4. To substantiate the case, prosecution examined as many as ten witnesses and relied on documents marked Exts. 1 to 11 and material object. M.O. I. P.Ws. 1 to 4 are co-villagers of the accused. Each of them saw the accused sitting at the scene of occurrence holding the knife and the deceased lying dead with the injury. As noted above, P.W. 1 also stated about the extra judicial confession made by the accused. P.W. 9 is the doctor who conducted post-mortem examination and proved the post-mortem report (Ext. 9). On assessment of evidence on record, learned Sessions Judge found the deceased to have suffered homicidal death because of single stab blow given to the lower abdomen causing punctured wound of size 1' x 1' x 5' and that injury was sufficient in ordinary course to cause death of the deceased. Learned Sessions Judge also recorded the finding that evidence of P.Ws. 1 to 4 leaves no room for doubt about complicity of accused in committing the murder of his wife. Accordingly he found the accused guilty and convicted him under Section 302, IPC.

5. After placing the whole fact, the evidence and the findings recorded by the trial Court, learned Counsel for the appellant finding no discrepancy in the evidence of P.Ws. 1 to 4 argues that the trial Court failed to appreciate the prosecution case regarding the quarrel between the accused and the deceased so as to attract the provision of Section 304, IPC relating to culpable homicide not amounting to murder. Accordingly he argues that under the given fact and evidence, accused may be convicted only for the offence under Section 304, Part-I, IPC Mr. Mohanty, learned Addl. Standing counsel argues that when the single stab blow was sufficient in ordinary course of nature to cause the death, the offence is made under Section 302, IPC. He further does not reply to the argument of the appellant that the incident took place due to sudden quarrel between the husband and wife.

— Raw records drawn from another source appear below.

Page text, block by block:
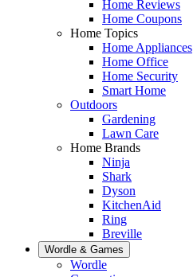
Home Reviews
Home Coupons
Home Topics
Home Appliances
Home Office
Home Security
Smart Home
Outdoors
Gardening
Lawn Care
Home Brands
Ninja
Shark
Dyson
KitchenAid
Ring
Breville
Wordle & Games
Wordle
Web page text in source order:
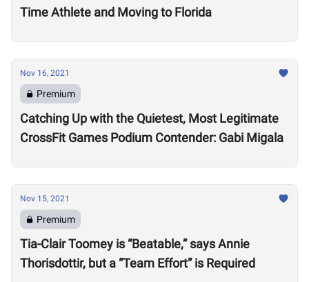
Time Athlete and Moving to Florida
Nov 16, 2021
Premium
Catching Up with the Quietest, Most Legitimate
CrossFit Games Podium Contender: Gabi Migala
Nov 15, 2021
Premium
Tia-Clair Toomey is “Beatable,” says Annie
Thorisdottir, but a “Team Effort” is Required
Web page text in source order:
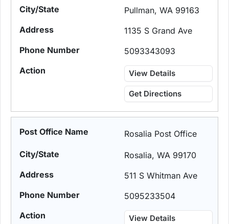
Pullman, WA 99163
1135 S Grand Ave
5093343093
View Details
Get Directions
Rosalia Post Office
Rosalia, WA 99170
511 S Whitman Ave
5095233504
View Details
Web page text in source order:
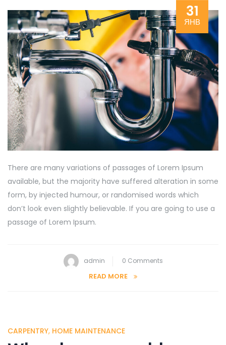
31
ЯНВ
There are many variations of passages of Lorem Ipsum
available, but the majority have suffered alteration in some
form, by injected humour, or randomised words which
don’t look even slightly believable. If you are going to use a
passage of Lorem Ipsum.
admin 0 Comments
READ MORE
CARPENTRY, HOME MAINTENANCE
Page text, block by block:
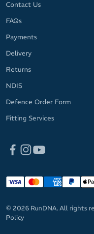
from your first K or rep
MicroBlok anti-
and versatile colourways
provided image.
Contact Us
FAQs
Payments
Delivery
Returns
NDIS
Defence Order Form
Fitting Services
© 2026 RunDNA. All rights
Policy
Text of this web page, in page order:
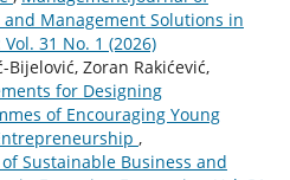
Management Solutions in
31 No. 1 (2026)
Bijelović, Zoran Rakićević,
for Designing
of Encouraging Young
,
Sustainable Business and
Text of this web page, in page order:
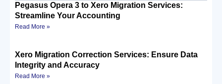
Pegasus Opera 3 to Xero Migration Services:
Streamline Your Accounting
Read More »
Xero Migration Correction Services: Ensure Data
Integrity and Accuracy
Read More »

6. Regard being had to the aforesaid submission, evidence on record and the findings recorded by the trial Court we find that learned Sessions Judge did not properly appreciate the preceding fact giving rise to dealing stab blow by the accused. As indicated earlier, it is the prosecution case that because of a quarrel between the husband and wife the accused dealt the stab blow. We do not forget the fact that the appellant as well as the deceased are tribals belonging to Keonjhar district. Their life style is adopted to such type of quarrel and sometimes at the spur of moment persons like the accused unable to control the temper and they commit offence of the present nature. Regard being had to all such circumstances, we feel it appropriate that the appellant be convicted under Section 304, Part-I, IPC instead of offence under Section 302, IPC. Accordingly we modify the conviction and the sentence.

7. In other words, the order of conviction under Section 302, IPC is set aside together with the sentence of imprisonment for life and in its place appellant is convicted under Section 304, Part-I, IPC and is sentenced to undergo R.I. for ten years.

8. It is stated at the Bar that in the meantime, as under trial prisoner and convict, the appellant has already spent more than ten years inside the jail. If that be so, then the appellant be released from jail custody forthwith unless his detention in jail is required in connection with any other case. The Jail Criminal Appeal is accordingly allowed in part.